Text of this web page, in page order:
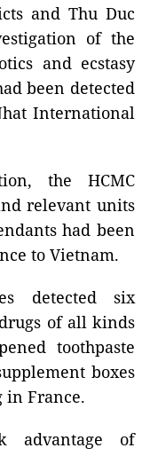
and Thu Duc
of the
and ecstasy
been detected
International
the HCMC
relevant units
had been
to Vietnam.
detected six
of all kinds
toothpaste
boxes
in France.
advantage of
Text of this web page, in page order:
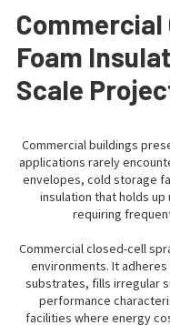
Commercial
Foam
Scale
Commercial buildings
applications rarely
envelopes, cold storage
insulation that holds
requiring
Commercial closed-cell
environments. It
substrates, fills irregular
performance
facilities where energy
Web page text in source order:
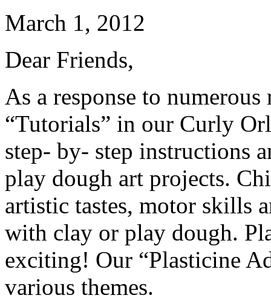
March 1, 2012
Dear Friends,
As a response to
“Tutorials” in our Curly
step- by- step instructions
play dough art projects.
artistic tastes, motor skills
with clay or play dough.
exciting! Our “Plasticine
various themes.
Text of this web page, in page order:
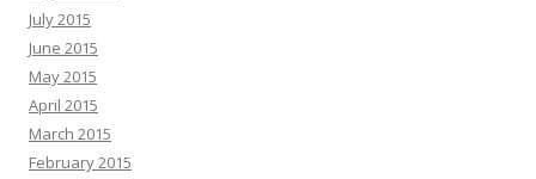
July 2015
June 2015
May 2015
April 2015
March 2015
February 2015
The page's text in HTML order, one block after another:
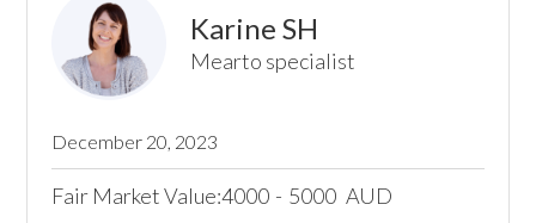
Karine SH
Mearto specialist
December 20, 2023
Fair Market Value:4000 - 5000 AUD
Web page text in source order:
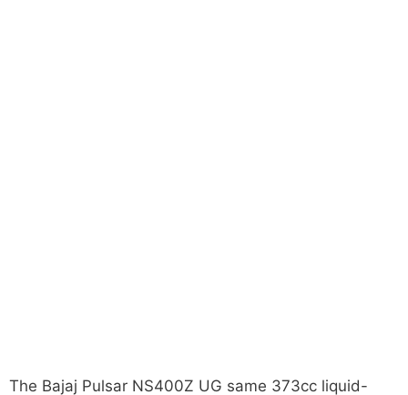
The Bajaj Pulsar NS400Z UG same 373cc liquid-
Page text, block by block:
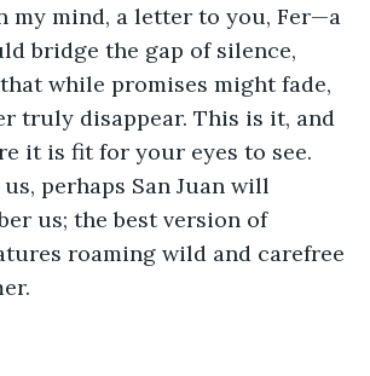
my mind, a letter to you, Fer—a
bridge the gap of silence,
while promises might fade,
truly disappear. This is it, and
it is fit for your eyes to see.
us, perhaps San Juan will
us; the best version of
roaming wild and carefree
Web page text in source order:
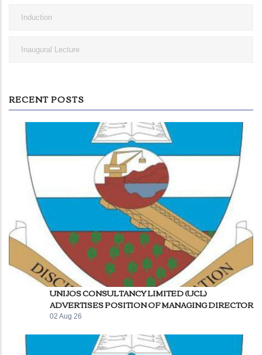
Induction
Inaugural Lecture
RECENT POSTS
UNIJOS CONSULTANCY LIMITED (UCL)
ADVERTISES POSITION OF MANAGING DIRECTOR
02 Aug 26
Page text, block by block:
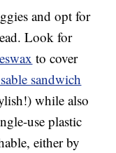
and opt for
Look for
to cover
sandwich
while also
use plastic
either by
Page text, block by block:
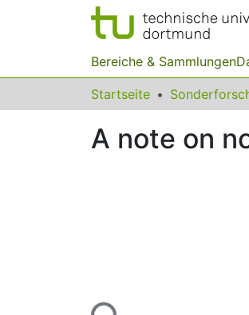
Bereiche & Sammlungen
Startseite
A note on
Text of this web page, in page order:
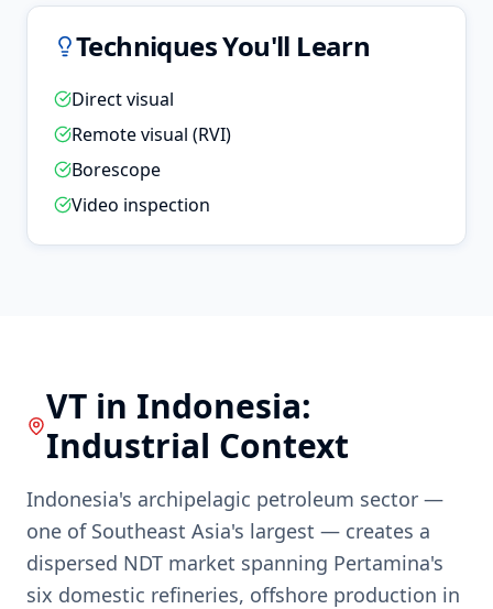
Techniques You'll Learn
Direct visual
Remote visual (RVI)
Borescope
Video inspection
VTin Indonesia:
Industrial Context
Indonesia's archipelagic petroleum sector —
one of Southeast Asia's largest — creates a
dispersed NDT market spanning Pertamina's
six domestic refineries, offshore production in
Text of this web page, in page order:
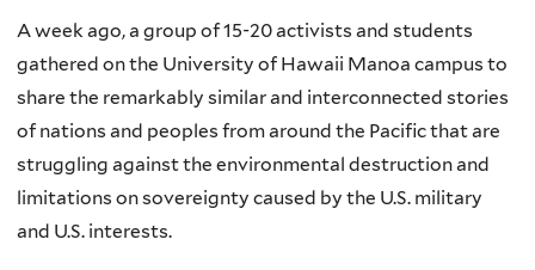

TRY IT
Your output should be the records above, duplicated exactly and picture-free.

REPLY TO THE EXERCISE
Text of this web page, in page order:
and Thu Duc
of the
and ecstasy
been detected
International
the HCMC
relevant units
had been
to Vietnam.
detected six
of all kinds
toothpaste
boxes
in France.
advantage of
Text of this web page, in page order:
Commercial
Foam
Scale
Commercial buildings
applications rarely
envelopes, cold storage
insulation that holds
requiring
Commercial closed-cell
environments. It
substrates, fills irregular
performance
facilities where energy
Web page text in source order:
March 1, 2012
Dear Friends,
As a response to
“Tutorials” in our Curly
step- by- step instructions
play dough art projects.
artistic tastes, motor skills
with clay or play dough.
exciting! Our “Plasticine
various themes.
Text of this web page, in page order:
July 2015
June 2015
May 2015
April 2015
March 2015
February 2015
The page's text in HTML order, one block after another:
Karine SH
Mearto specialist
December 20, 2023
Fair Market Value:4000 - 5000 AUD
Web page text in source order:
The Bajaj Pulsar NS400Z UG same 373cc liquid-
Page text, block by block:
my mind, a letter to you, Fer—a
bridge the gap of silence,
while promises might fade,
truly disappear. This is it, and
it is fit for your eyes to see.
us, perhaps San Juan will
us; the best version of
roaming wild and carefree
Web page text in source order:
Induction
Inaugural Lecture
RECENT POSTS
UNIJOS CONSULTANCY LIMITED (UCL)
ADVERTISES POSITION OF MANAGING DIRECTOR
02 Aug 26
Page text, block by block:
and opt for
Look for
to cover
sandwich
while also
use plastic
either by
Page text, block by block:
Bereiche & Sammlungen
Startseite
A note on
Text of this web page, in page order:
Techniques You'll Learn
Direct visual
Remote visual (RVI)
Borescope
Video inspection
VTin Indonesia:
Industrial Context
Indonesia's archipelagic petroleum sector —
one of Southeast Asia's largest — creates a
dispersed NDT market spanning Pertamina's
six domestic refineries, offshore production in
Text of this web page, in page order:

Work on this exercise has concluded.